Running southwards up to the Montsouris Park the avenue was opened in 1865 under the Second Empire. Because it was close to the Thiers wall around Paris, it was named after Marshal Charles Reille who had died five years earlier. He had been promoted to General by Napoleon Bonaparte, whom he supported during the 100 days of 1815, leading the Second Army corps at Waterloo.

The leafy Avenue Reille in 1900, fifteen years after Rosa Luxemburg moved in.

For 18 months from 18 March 1895 Rosa Luxemburg shared a third-floor flat at No. 7 with Cezaryna Wanda Wojnarowska, a Polish revolutionary who had already lived in Paris for several years and who lived in France for the rest of her life, joining the SFIO in the 1900s.

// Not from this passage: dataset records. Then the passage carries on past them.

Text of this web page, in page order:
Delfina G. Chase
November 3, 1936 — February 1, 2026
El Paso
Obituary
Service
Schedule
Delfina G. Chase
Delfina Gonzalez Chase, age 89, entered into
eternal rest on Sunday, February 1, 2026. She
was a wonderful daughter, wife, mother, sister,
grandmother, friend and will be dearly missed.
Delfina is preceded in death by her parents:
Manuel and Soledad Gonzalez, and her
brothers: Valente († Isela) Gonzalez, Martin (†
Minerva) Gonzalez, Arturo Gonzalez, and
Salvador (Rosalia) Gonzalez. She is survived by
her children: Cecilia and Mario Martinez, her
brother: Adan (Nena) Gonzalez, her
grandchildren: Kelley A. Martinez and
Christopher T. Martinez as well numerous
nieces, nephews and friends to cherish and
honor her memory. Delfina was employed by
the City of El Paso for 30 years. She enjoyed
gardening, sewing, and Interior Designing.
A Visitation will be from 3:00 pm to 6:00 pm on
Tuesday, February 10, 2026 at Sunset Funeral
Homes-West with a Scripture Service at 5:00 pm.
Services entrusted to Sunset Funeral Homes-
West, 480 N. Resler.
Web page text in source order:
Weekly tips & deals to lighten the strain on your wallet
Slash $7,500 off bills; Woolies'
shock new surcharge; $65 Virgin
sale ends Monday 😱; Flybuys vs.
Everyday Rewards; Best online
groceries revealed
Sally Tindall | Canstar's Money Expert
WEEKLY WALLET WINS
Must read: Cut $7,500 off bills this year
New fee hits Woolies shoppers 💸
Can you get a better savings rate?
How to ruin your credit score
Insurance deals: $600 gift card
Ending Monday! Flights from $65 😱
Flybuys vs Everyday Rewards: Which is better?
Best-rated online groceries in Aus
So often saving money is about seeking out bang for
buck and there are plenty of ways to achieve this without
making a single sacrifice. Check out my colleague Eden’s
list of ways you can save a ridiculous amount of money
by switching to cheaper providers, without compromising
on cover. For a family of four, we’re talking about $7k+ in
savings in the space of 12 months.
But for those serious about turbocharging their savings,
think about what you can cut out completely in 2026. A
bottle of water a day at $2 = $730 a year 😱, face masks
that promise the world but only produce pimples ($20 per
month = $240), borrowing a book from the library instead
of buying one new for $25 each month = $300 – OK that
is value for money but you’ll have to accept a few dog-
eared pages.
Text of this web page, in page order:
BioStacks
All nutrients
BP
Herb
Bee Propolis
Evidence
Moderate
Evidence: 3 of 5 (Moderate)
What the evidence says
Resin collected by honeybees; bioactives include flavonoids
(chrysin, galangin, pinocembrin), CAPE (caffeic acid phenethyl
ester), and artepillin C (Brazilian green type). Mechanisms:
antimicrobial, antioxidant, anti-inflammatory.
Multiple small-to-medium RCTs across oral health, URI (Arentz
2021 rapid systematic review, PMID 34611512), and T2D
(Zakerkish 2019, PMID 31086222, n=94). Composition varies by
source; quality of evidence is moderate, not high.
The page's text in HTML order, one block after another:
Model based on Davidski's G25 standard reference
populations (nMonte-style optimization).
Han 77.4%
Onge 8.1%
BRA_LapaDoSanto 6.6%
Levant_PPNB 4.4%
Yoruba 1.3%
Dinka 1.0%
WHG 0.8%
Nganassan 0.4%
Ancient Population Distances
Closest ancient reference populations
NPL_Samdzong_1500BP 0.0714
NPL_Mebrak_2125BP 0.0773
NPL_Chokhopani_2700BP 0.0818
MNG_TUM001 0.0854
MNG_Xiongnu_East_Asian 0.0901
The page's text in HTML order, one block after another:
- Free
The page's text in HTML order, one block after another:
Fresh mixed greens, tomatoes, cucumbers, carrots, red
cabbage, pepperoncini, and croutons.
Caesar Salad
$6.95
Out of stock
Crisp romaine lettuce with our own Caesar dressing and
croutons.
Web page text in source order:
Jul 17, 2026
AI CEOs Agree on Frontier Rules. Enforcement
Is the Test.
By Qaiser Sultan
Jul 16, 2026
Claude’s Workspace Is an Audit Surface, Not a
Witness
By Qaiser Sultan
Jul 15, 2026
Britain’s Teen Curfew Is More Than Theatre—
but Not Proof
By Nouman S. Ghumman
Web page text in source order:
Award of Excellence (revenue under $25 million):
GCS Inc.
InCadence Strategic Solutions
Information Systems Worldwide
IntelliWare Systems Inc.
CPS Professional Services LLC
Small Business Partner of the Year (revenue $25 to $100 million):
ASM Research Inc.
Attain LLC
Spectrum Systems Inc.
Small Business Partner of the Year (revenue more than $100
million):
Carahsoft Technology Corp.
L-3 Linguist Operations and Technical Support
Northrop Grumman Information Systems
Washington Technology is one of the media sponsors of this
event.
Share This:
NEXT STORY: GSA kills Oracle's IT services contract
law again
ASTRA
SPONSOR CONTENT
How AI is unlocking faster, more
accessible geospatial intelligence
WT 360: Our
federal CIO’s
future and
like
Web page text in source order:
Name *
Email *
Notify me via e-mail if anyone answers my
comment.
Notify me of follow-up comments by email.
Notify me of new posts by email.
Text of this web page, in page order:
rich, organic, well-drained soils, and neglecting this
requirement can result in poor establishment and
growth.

Rosa Luxemburg shared a flat at No. 7 in 1895-96 while working on her doctorat and producing the ‘Workers’ Cause’ Polish social democratic newspaper.

In September 1910 Inessa Armand stayed for a couple of months at No 25 with her former husband, who then moved back to Moscow with their three children.

No. 53, the Villa Reille, was the first building in Paris, a house cum artist’s studio, designed by Le Corbusier working with his cousin, Pierre Jeanneret, in 1923.

Georges Braque also lived in the Avenue in the 1920s.